GOAL OF THE EXERCISE. Using the entries below, write out the line with "Track companies to find ai researchers", the line with "requirements and are", and every line in between, exactly as each is written.

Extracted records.
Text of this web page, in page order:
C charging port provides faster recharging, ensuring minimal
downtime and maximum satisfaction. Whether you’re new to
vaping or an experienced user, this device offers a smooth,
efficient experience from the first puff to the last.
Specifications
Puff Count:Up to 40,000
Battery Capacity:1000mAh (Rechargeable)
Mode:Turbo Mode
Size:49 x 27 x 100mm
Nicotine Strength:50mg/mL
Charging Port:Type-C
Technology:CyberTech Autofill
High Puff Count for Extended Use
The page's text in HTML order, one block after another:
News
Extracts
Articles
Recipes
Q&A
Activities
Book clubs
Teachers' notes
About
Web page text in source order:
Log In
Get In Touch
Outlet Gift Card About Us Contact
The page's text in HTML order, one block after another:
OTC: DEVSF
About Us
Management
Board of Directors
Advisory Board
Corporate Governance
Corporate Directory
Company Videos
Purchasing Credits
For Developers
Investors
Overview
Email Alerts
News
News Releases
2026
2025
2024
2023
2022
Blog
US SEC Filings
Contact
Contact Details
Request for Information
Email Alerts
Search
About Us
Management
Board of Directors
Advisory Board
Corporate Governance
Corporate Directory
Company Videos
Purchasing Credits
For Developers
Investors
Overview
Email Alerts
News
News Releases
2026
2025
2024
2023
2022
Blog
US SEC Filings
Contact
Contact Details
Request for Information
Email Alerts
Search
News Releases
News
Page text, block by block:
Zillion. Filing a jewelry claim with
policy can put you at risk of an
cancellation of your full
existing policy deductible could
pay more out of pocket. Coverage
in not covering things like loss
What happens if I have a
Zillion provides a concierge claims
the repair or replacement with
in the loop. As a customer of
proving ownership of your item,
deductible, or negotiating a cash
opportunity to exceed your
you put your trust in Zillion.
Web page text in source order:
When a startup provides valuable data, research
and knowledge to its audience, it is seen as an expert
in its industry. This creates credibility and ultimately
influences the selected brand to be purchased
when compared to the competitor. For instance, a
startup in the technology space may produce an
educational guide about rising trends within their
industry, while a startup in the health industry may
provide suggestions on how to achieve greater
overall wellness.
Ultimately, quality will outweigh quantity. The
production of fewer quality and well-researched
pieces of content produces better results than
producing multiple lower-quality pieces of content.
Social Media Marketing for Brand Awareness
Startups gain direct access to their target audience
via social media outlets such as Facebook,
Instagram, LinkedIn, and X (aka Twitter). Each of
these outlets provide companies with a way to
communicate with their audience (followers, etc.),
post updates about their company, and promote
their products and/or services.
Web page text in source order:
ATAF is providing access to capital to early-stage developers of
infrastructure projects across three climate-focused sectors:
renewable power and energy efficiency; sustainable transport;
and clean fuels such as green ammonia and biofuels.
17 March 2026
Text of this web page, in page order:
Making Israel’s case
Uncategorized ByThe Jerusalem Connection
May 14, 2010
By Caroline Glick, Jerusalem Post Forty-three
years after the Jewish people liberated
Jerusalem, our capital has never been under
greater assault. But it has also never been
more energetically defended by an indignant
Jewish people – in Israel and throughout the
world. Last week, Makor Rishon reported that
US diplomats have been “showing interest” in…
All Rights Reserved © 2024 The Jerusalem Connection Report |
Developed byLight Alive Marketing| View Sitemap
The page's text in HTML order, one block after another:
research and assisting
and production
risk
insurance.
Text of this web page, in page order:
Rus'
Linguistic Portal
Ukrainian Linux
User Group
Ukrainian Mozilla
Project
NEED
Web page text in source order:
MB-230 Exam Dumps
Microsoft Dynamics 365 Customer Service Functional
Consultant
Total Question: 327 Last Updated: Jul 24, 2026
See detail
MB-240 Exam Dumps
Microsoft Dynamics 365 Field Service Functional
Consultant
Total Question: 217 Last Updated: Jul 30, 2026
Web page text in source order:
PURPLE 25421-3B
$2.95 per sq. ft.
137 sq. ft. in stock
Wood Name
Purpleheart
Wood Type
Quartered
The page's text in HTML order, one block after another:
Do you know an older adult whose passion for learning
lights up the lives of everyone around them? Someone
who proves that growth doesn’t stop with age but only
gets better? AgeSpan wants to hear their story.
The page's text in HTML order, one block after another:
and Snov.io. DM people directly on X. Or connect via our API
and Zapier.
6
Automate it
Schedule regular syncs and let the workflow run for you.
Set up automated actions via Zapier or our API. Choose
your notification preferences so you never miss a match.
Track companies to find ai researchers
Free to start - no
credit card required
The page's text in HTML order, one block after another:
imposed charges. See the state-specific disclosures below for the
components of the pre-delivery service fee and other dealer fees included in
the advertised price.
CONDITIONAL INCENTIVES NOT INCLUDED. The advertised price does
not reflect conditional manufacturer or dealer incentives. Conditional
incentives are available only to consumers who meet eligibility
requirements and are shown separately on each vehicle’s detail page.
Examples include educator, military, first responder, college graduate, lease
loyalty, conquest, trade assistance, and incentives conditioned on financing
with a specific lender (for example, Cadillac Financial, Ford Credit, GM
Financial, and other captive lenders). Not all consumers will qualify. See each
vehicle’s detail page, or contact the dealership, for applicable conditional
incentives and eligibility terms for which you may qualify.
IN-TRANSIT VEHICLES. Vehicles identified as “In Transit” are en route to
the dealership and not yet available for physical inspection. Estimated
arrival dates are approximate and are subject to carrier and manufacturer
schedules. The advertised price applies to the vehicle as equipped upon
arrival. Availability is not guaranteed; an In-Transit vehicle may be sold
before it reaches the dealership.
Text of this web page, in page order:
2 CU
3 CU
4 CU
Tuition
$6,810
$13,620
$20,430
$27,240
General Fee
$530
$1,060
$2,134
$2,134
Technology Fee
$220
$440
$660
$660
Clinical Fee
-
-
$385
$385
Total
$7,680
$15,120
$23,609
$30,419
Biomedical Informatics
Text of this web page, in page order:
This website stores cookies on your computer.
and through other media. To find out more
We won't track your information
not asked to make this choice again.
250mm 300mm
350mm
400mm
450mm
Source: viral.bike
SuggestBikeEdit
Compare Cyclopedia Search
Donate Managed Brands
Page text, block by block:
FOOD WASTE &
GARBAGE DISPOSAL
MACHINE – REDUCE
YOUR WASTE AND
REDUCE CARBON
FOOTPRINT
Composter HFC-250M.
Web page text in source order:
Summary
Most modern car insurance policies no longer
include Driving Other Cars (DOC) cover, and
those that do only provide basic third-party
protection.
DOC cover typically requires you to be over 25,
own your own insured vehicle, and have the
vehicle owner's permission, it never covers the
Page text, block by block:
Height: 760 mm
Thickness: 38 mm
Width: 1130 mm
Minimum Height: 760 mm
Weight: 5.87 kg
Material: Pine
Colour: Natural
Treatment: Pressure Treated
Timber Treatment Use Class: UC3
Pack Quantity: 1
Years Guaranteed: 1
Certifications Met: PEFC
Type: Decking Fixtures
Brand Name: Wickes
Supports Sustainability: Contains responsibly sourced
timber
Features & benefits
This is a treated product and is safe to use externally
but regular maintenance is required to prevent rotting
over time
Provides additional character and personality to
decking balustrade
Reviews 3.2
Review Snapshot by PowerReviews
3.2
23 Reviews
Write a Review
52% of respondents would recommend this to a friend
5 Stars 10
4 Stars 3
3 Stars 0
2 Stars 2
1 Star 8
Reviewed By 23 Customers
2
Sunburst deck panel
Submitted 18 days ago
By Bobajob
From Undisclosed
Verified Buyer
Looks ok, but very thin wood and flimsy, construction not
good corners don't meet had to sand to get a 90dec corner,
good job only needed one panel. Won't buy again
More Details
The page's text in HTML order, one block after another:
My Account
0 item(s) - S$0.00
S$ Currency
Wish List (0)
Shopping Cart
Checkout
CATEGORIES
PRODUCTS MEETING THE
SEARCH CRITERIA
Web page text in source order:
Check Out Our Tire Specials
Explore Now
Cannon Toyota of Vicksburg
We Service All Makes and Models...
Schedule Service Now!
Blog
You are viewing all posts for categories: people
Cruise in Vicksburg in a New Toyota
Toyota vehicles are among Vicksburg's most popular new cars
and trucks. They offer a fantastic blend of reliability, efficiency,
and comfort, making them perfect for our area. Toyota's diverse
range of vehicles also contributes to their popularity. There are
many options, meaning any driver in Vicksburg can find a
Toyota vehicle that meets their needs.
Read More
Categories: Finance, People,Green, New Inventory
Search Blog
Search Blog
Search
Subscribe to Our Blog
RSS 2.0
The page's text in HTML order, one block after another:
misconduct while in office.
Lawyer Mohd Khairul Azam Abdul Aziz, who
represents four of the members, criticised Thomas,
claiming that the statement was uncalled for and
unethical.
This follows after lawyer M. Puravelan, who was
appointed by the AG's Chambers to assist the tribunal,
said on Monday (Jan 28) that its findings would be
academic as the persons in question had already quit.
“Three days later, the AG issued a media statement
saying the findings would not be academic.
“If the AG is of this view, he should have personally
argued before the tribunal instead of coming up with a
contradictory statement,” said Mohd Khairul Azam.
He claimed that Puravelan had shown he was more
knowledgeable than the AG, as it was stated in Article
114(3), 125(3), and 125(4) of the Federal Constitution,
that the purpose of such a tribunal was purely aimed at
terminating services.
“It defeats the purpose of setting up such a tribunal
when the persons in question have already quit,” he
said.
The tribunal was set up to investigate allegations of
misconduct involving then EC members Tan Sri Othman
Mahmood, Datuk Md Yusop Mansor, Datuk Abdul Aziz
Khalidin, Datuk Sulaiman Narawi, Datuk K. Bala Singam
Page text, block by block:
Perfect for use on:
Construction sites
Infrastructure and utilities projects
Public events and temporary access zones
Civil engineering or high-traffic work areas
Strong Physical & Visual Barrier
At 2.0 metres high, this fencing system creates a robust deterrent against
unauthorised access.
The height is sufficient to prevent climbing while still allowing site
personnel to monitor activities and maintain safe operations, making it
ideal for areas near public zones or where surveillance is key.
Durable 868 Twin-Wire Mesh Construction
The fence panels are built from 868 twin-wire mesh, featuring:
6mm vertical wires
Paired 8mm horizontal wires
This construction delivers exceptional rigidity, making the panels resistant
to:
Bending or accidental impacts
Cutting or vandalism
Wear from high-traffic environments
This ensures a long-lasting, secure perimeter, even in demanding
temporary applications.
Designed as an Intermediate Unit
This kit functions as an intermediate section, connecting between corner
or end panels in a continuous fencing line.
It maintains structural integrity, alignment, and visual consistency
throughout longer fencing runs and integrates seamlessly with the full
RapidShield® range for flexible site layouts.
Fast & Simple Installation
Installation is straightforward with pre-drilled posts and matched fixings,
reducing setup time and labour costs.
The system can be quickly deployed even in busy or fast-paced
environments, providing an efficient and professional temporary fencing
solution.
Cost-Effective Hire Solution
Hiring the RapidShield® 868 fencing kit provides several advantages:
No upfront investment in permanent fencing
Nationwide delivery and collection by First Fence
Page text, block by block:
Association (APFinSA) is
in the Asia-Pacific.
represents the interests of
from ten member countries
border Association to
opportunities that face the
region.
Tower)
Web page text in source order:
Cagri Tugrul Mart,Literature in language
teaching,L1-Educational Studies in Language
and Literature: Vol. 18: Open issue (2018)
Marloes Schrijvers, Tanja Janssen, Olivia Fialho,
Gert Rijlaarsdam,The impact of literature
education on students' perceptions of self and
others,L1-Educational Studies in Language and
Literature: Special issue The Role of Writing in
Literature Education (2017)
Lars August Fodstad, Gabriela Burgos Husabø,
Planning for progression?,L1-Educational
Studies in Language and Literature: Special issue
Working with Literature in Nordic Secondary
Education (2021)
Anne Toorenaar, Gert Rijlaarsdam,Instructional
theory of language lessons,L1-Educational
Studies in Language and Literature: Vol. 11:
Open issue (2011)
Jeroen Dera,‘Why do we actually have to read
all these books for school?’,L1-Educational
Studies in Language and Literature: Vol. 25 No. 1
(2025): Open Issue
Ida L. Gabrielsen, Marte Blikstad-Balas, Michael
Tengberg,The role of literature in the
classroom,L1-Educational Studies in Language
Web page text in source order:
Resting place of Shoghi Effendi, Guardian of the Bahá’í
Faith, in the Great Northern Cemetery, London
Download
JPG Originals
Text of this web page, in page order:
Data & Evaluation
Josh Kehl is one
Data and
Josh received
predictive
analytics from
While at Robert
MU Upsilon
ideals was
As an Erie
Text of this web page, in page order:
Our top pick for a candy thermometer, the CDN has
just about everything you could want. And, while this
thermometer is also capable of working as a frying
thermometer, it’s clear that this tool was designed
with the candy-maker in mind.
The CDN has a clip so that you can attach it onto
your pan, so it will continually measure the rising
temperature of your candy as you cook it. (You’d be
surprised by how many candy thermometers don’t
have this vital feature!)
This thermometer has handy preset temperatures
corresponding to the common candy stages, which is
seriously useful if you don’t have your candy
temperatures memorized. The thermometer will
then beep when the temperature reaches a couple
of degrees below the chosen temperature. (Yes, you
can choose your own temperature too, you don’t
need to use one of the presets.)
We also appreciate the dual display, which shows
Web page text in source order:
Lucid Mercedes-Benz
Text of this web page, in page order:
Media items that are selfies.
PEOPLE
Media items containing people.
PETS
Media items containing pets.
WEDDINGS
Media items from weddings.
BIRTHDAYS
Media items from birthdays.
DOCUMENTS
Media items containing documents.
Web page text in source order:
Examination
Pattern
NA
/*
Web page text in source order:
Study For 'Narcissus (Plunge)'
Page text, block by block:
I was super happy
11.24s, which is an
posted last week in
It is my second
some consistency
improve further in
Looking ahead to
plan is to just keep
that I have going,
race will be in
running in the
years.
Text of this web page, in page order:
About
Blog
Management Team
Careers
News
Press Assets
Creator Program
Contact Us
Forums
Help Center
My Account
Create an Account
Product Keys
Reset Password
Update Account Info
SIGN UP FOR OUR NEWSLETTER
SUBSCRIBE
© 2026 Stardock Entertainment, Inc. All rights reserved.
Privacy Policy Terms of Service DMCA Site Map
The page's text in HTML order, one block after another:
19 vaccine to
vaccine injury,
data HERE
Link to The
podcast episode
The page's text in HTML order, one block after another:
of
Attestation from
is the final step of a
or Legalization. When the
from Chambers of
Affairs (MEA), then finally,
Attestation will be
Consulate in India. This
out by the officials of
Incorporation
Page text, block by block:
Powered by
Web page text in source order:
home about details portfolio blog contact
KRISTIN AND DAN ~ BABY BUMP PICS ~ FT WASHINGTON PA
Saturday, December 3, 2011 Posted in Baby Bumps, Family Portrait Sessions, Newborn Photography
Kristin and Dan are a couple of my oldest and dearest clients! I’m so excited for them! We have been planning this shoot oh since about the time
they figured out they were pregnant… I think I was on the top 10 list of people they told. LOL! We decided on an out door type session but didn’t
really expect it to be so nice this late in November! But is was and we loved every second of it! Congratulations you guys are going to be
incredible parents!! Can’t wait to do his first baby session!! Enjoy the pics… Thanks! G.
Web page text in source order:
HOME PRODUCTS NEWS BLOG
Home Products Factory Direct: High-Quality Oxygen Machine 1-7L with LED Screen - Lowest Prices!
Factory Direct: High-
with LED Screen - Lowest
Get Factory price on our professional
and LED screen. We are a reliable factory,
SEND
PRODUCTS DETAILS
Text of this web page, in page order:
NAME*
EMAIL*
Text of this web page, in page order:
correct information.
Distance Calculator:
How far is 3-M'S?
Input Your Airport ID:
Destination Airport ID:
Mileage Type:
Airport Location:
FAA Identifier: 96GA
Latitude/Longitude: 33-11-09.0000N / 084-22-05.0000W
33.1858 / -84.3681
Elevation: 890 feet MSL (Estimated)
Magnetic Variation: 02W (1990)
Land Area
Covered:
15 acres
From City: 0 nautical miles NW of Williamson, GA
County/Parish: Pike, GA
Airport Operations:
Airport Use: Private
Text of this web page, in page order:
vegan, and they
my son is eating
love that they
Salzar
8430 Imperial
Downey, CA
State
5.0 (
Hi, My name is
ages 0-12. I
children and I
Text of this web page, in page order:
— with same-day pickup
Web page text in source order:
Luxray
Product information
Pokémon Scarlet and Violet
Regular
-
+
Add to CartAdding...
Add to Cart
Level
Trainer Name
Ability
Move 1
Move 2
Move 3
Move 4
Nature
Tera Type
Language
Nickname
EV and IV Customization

TASK RESPONSE.
Track companies to find ai researchers
Free to start - no
credit card required
The page's text in HTML order, one block after another:
imposed charges. See the state-specific disclosures below for the
components of the pre-delivery service fee and other dealer fees included in
the advertised price.
CONDITIONAL INCENTIVES NOT INCLUDED. The advertised price does
not reflect conditional manufacturer or dealer incentives. Conditional
incentives are available only to consumers who meet eligibility
requirements and are shown separately on each vehicle’s detail page.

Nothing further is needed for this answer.